Tabella riepilogativa
| Evento | Periodo | Copertura (indicativa) |
|---|---|---|
| Malattia – giorni 1-3 (carenza) | 1-3 giorni | A carico datore (intero o ridotto per CCNL) |
| Malattia – giorni 4-20 | dal 4° al 20° giorno | INPS 50% + integrazione datore fino a ~100% |
| Malattia – dal 21° giorno | dal 21° al termine comporto | INPS 66,67% + integrazione datore |
| Infortunio sul lavoro | dal 1° giorno | INAIL 60% (giorni 4-90), 75% (dal 91°) + integrazione |
| Comporto semplice | fino a 180 giorni | Conservazione posto garantita |
| Comporto per eventi distinti | fino a 365 giorni nel triennio | Conservazione posto garantita |
Integrazione malattia: la parte a carico del datore
L’INPS eroga l’indennita di malattia a partire dal 4° giorno di assenza (i primi 3 sono a “carenza”). Il CCNL Ceramica stabilisce l’obbligo per il datore di integrare l’indennita INPS fino a raggiungere una percentuale della retribuzione globale (di norma 100% nei primi 20 giorni, poi percentuale decrescente a seconda dell’anzianita aziendale).
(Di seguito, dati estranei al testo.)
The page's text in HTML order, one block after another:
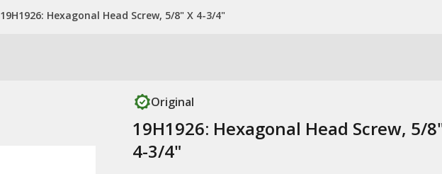
19H1926: Hexagonal Head Screw, 5/8" X 4-3/4"
Original
19H1926: Hexagonal Head Screw, 5/
4-3/4"

Il trattamento per la carenza (giorni 1-3) dipende dal CCNL: alcune versioni prevedono un rimborso parziale da parte del datore, altre nulla. E necessario verificare il testo aggiornato del contratto.
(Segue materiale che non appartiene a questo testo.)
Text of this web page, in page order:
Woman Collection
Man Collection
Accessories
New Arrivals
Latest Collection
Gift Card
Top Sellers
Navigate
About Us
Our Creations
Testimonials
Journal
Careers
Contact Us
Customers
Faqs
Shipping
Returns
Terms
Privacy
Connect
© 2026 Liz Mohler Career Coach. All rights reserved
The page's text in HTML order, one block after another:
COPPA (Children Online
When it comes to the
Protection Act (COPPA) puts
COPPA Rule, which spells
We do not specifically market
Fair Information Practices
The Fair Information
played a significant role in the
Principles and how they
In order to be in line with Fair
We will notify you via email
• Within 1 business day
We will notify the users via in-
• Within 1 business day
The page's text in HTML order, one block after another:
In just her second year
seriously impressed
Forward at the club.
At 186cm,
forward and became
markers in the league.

Periodo di comporto: semplice e per eventi distinti
Il periodo di comporto e la durata massima entro cui il datore non puo licenziare il lavoratore per motivo della malattia (art. 2110 c.c.). Il CCNL Ceramica distingue:
- Comporto semplice: malattia continuativa, fino a circa 180 giorni con conservazione del posto
- Comporto per sommatoria: somma di piu episodi di malattia nel triennio, fino a circa 365 giorni cumulati
Superato il comporto, il datore puo recedere con preavviso (o in luogo dell’indennita sostitutiva del preavviso) per giustificato motivo oggettivo. Il lavoratore non perde il diritto al TFR ne all’indennita sostitutiva del preavviso.
Infortuni sul lavoro e rischi specifici del settore ceramico
Il settore ceramico presenta rischi specifici rilevanti per la salute: esposizione alla silice cristallina (rischio silicosi), calore radiante dei forni, polveri di smalti e coloranti, movimentazione manuale di carichi (pallet di piastrelle). L’INAIL tutela i lavoratori per gli infortuni e le malattie professionali riconosciute.
In caso di infortunio sul lavoro, la copertura INAIL decorre dal primo giorno (a carico del datore il giorno dell’infortunio stesso); dal 4° giorno l’INAIL eroga il 60% della retribuzione media giornaliera, che sale al 75% dal 91° giorno. Il CCNL puo prevedere una integrazione a carico del datore per raggiungere una copertura piu elevata.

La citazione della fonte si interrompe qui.